Items from a data source
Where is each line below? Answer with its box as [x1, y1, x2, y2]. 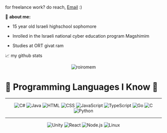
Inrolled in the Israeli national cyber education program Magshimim [12, 33, 150, 39]
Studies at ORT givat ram [12, 43, 64, 49]
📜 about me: [5, 14, 31, 19]
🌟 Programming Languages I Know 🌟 [5, 81, 158, 93]
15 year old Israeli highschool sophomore [12, 23, 97, 29]
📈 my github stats [5, 53, 43, 59]
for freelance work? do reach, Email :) [5, 4, 83, 10]

[Description of the task] Transcribe each record above exactly, leaving every picture out of the copy.

[Response]
Where is each line below? Answer with its box as [x1, y1, x2, y2]. 
Inrolled in the Israeli national cyber education program Magshimim [12, 33, 150, 39]
Studies at ORT givat ram [12, 43, 64, 49]
📜 about me: [5, 14, 31, 19]
🌟 Programming Languages I Know 🌟 [5, 81, 158, 93]
15 year old Israeli highschool sophomore [12, 23, 97, 29]
📈 my github stats [5, 53, 43, 59]
for freelance work? do reach, Email :) [5, 4, 83, 10]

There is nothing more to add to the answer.